Distill was a scientific journal, launched in 2016, that argued machine-learning research should be communicated through the web rather than the PDF. Its about page states its thesis bluntly: “Machine Learning Research Should Be Clear, Dynamic and Vivid,” and that “traditional academic publishing remains focused on the PDF, which prevents this sort of communication.” Edited by Shan Carter and Chris Olah with a steering committee of well-known researchers, Distill published a small number of unusually polished, interactive articles, many of them landmark explanations of neural-network interpretability.
In July 2021 the editorial team announced an indefinite hiatus. The post, written by Chris Olah, Nick Cammarata, Sam Greydanus, and Janelle Tam, said: “Starting today Distill will be taking a one year hiatus, which may be extended indefinitely.” It gave candid reasons. The team had concluded that publishing in a journal did less for institutional recognition than they had hoped; that the format created structural tensions between mentorship and editorial independence; and that volunteers had burned out, sometimes spending fifty or more hours improving a single article. “It is not sustainable for us to continue running the journal in its current form,” they wrote, adding that they believed self-publishing was the future for most scientific articles.

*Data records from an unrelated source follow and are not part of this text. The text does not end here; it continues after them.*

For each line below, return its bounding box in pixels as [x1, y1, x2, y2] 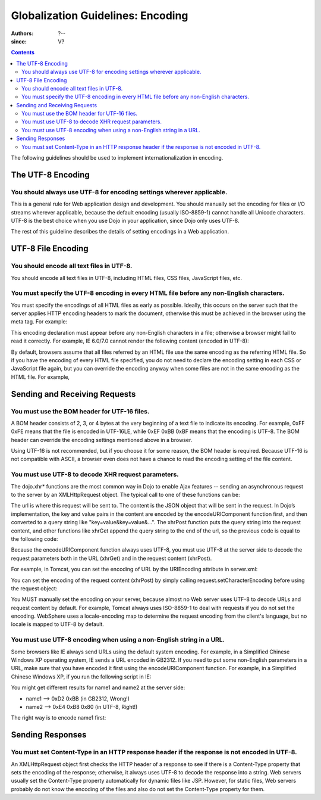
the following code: [11, 535, 58, 542]
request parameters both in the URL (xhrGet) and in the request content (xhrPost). [11, 555, 212, 562]
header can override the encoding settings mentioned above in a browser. [11, 436, 193, 443]
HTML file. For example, [11, 373, 70, 381]
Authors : [11, 30, 34, 37]
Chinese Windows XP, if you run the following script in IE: [11, 673, 152, 680]
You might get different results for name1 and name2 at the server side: [11, 684, 185, 691]
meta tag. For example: [11, 318, 68, 325]
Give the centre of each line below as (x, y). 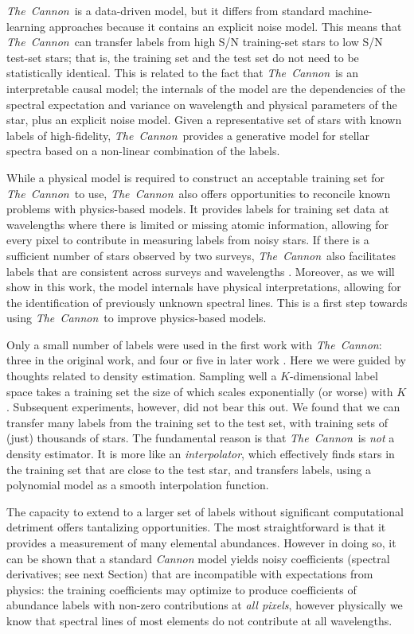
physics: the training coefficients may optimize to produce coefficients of (182, 589)
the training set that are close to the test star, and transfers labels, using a (189, 469)
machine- (350, 10)
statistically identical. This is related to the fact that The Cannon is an (182, 73)
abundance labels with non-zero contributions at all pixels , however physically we (205, 605)
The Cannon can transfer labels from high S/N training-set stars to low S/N (195, 42)
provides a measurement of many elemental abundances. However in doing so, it (201, 543)
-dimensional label (334, 376)
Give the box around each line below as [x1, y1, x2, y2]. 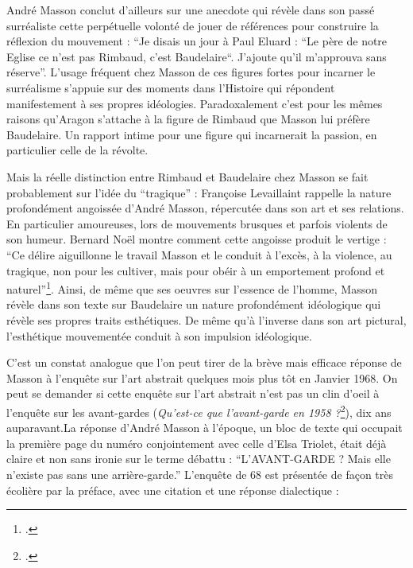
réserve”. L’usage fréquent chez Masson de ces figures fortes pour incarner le [6, 64, 376, 80]
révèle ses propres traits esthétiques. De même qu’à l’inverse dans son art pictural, [6, 311, 407, 328]
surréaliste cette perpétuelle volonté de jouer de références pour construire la [6, 17, 379, 33]
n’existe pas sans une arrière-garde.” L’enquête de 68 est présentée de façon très [6, 465, 394, 482]
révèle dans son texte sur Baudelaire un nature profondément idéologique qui [6, 296, 381, 313]
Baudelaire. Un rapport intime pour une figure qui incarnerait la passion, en [6, 126, 377, 142]
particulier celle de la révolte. [6, 142, 149, 158]
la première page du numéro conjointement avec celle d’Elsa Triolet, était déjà [6, 434, 387, 451]
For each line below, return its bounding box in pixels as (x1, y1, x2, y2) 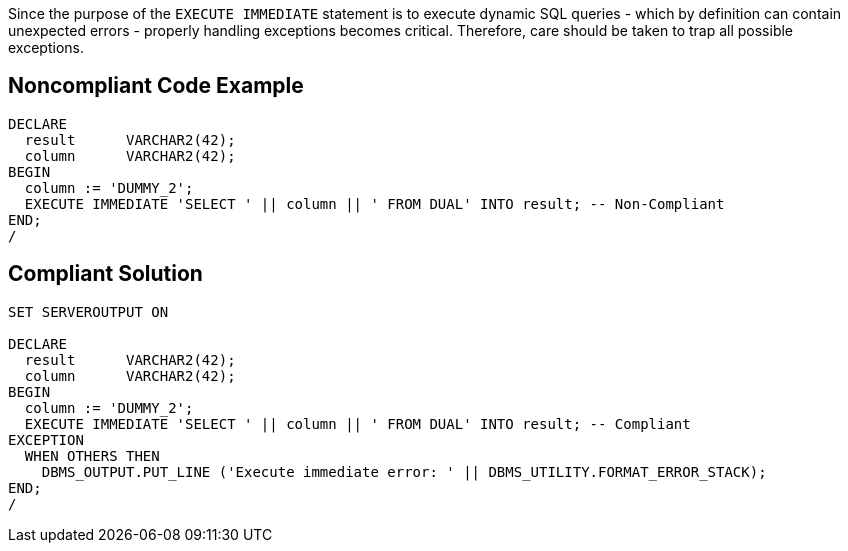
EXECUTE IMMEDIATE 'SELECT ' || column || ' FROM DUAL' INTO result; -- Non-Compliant (24, 195, 725, 212)
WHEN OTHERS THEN (24, 447, 160, 464)
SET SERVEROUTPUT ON (8, 303, 169, 320)
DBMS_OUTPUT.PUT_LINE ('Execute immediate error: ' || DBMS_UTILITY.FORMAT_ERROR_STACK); (41, 463, 767, 480)
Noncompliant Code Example (8, 73, 304, 99)
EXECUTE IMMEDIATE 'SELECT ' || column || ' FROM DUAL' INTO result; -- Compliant (24, 415, 691, 432)
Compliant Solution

Distill’s run was short but influential. Its interactive articles set a standard for explaining hard ideas clearly, and several of its editors went on to lead interpretability research at frontier labs.
Why business readers should care: Distill is a case study in how even an admired, high-quality project can be unsustainable when it depends on volunteer labor and offers little of the career credit that the surrounding system rewards.